Oral bisphosphonates: oesophageal cancer risk
“There is insufficient evidence to confirm a link between oral bisphosphonate use and an increased risk of oesophageal cancer. Patients should be advised to carefully follow the instructions in the patient information leaflet on how to take the medicine and report any symptoms of oesophageal irritation to their doctor.”16
New licensed drugs
Denosumab works by blocking a protein that controls production of osteoclasts. It is given every six months and, as long-term safety data is currently unavailable, use will be limited to consultant initiation.

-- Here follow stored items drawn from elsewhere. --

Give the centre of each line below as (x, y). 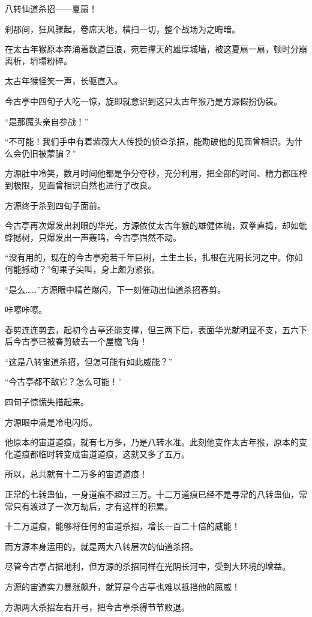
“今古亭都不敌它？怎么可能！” (64, 381)
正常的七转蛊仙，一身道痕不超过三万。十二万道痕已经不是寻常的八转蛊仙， (152, 494)
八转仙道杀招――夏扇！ (51, 8)
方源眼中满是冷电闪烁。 (51, 422)
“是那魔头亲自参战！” (47, 121)
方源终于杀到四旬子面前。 (55, 205)
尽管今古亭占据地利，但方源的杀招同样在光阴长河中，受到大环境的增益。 (148, 566)
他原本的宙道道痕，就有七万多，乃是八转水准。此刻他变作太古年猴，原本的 (152, 442)
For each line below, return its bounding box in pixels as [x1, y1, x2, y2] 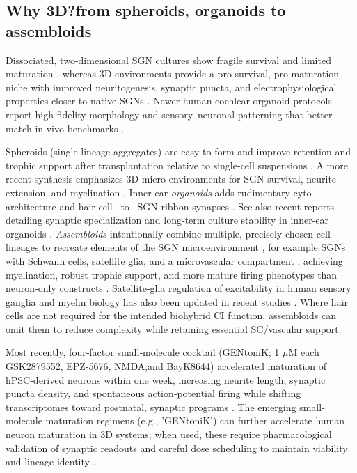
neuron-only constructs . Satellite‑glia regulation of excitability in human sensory [6, 281, 351, 295]
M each [288, 345, 319, 359]
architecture [6, 199, 56, 213]
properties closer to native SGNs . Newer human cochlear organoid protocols [6, 93, 332, 108]
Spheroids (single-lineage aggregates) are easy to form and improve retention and [6, 144, 351, 159]
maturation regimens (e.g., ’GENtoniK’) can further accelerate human [45, 413, 345, 428]
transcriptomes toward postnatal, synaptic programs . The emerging [6, 399, 296, 414]
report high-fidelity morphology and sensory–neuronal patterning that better [6, 107, 333, 121]
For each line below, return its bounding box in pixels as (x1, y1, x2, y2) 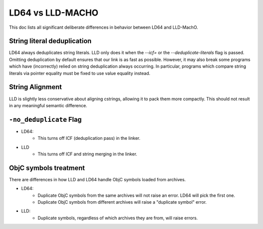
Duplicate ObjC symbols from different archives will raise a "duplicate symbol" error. (38, 199, 207, 205)
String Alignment (9, 83, 62, 91)
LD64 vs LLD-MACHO (9, 7, 98, 18)
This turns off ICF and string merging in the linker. (38, 151, 137, 157)
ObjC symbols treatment (9, 164, 85, 172)
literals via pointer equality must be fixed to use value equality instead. (9, 70, 150, 76)
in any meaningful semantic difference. (9, 102, 88, 108)
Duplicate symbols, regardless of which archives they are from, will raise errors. (38, 215, 198, 221)

Caution is advised when prescribing denosumab where patients:
- have severe renal impairment (creatinine clearance <30ml/min)or are receiving dialysis (and are at a greater risk of developing hypocalcaemia)
- have risk factors for developing osteonecrosis of the jaw
Role of the pharmacist
Medicines can contribute to falls and fractures, so it is crucial to ensure that all medicines for older people are appropriate and carefully managed.
Pharmacists are in an ideal situation to make a wide range of interventions. If the possibility of osteoporosis is considered for every person over the age of 55, then DEXA results can aid selection of the appropriate treatment. An easy algorithm for post-menopausal women during medication review is shown below.
There is often confusion between primary and secondary prevention of osteoporosis and their appropriate management. Pharmacists are in a good position to be able to educate both patients and other healthcare professionals with regard to guidance interpretation, treatment decisions and discussion about safe and correct medicine administration.